Roger: Peter, about the strength of the coffee you make...
Peter: Just use a spoon.
Try Coffee so strong that the spoon stands up on it’s own, even after you take it out of the cup or melts like it was dipped in acid.
Or have at this…
Just chew the beans.
would you rather have thick coffee or that high priced coffee that comes from that jungle cat’s poop?
Coffee should be like beer: if I can drink it with a knife and fork, it’s good to go.
My Mom attempted to slip a dose of castor oil intomy 7 year old self by putting in a cup of coffee. Thatwas the last cup of coffee I ever drank. I’m just short of 81 now, by the way.(G) You coffee heads have always remained a mystery to me.
When you’ve poured enough into your cup, you’ll need a pair of scissors to cut the flow.
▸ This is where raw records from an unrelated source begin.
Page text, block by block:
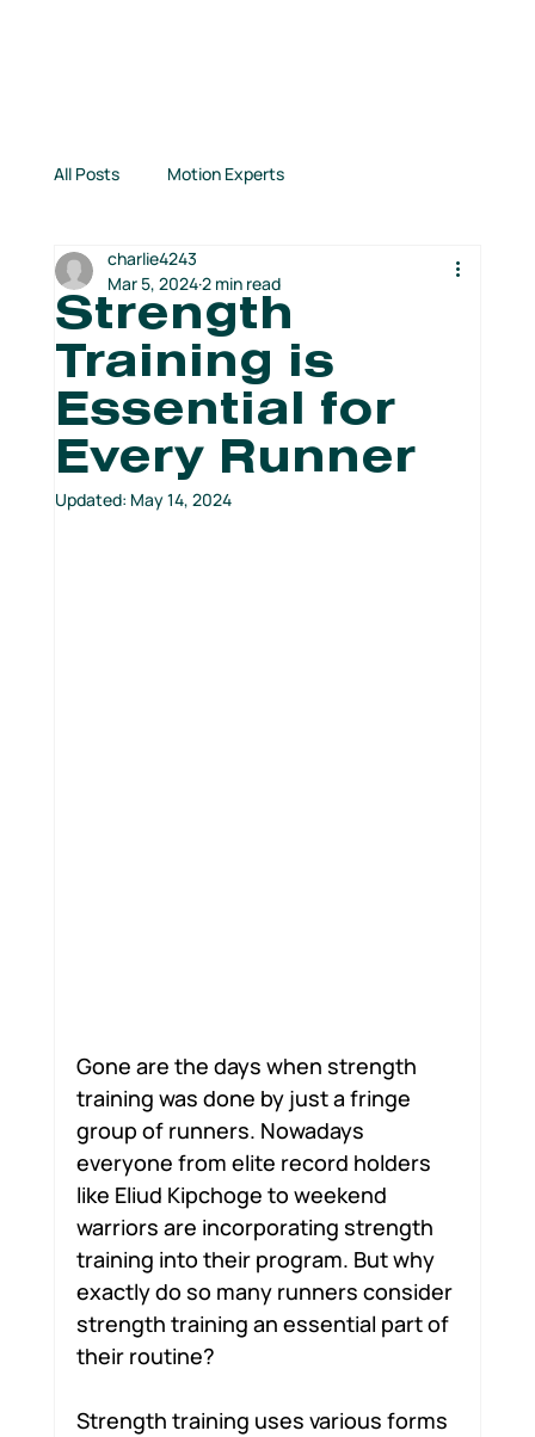
All Posts Motion Experts
Inspirational Stories Connection Highlights
TCM News Books for Runners
From Our Partners Kids Run Free!
Strength
Training is
Essential for
Every Runner
charlie4243
Mar 5, 20242 min read
Updated: May 14, 2024
Gone are the days when strength
training was done by just a fringe
group of runners. Nowadays
everyone from elite record holders
like Eliud Kipchoge to weekend
warriors are incorporating strength
training into their program. But why
exactly do so many runners consider
strength training an essential part of
their routine?
Strength training uses various forms

Mmmmm! Coffee-flavored Coffee Toffee!
Wow, talk about strong! And I don’t even drink coffee.
I always enjoy at least one slice of coffee in the morning.
Ole-ver the coffee’s ready. I’ll get the sissors.
It makes me think of a song I learned when I was in fourth grade: “C-O-F-F-E-E/Coffee is not for me/It’s a drink some people wake up with/That it makes them nervous is no myth/Slaves to a coffee cup/They can’t give coffee up!” My class used to sing it as a round.
I think you mean emetic, i.e. – induces vomiting.